[[ Given data open ]]

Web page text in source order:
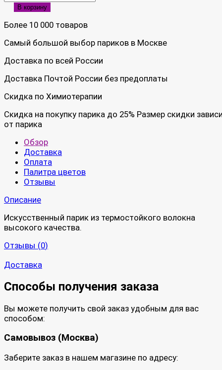
В корзину
Более 10 000 товаров
Самый большой выбор париков в Москве
Доставка по всей России
Доставка Почтой России без предоплаты
Скидка по Химиотерапии
Скидка на покупку парика до 25% Размер скидки
от парика
Обзор
Доставка
Оплата
Палитра цветов
Отзывы
Описание
Искусственный парик из термостойкого волокна
высокого качества.
Отзывы (0)
Доставка
Способы получения заказа
Вы можете получить свой заказ удобным для вас
способом:
Самовывоз (Москва)
Заберите заказ в нашем магазине по адресу:
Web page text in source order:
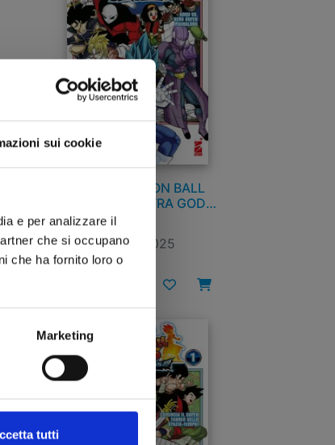
sui cookie
e per analizzare il
che si occupano
che ha fornito loro o
Marketing
tutti
SUPER DRAGON BALL
HEROES - ULTRA GOD
MISSION!!!! n. 3
26/08/2025
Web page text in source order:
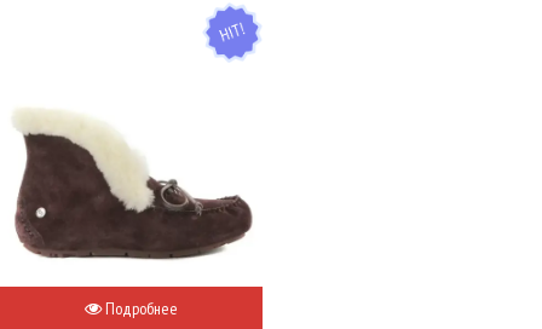
HIT
Подробнее

[[ Given data closed ]]

Problem to work on —
Output the entries above verbatim. Omit the images.

Response to this task —
Web page text in source order:
В корзину
Более 10 000 товаров
Самый большой выбор париков в Москве
Доставка по всей России
Доставка Почтой России без предоплаты
Скидка по Химиотерапии
Скидка на покупку парика до 25% Размер скидки
от парика
Обзор
Доставка
Оплата
Палитра цветов
Отзывы
Описание
Искусственный парик из термостойкого волокна
высокого качества.
Отзывы (0)
Доставка
Способы получения заказа
Вы можете получить свой заказ удобным для вас
способом:
Самовывоз (Москва)
Заберите заказ в нашем магазине по адресу:
Web page text in source order:
sui cookie
e per analizzare il
che si occupano
che ha fornito loro o
Marketing
tutti
SUPER DRAGON BALL
HEROES - ULTRA GOD
MISSION!!!! n. 3
26/08/2025
Web page text in source order:
HIT
Подробнее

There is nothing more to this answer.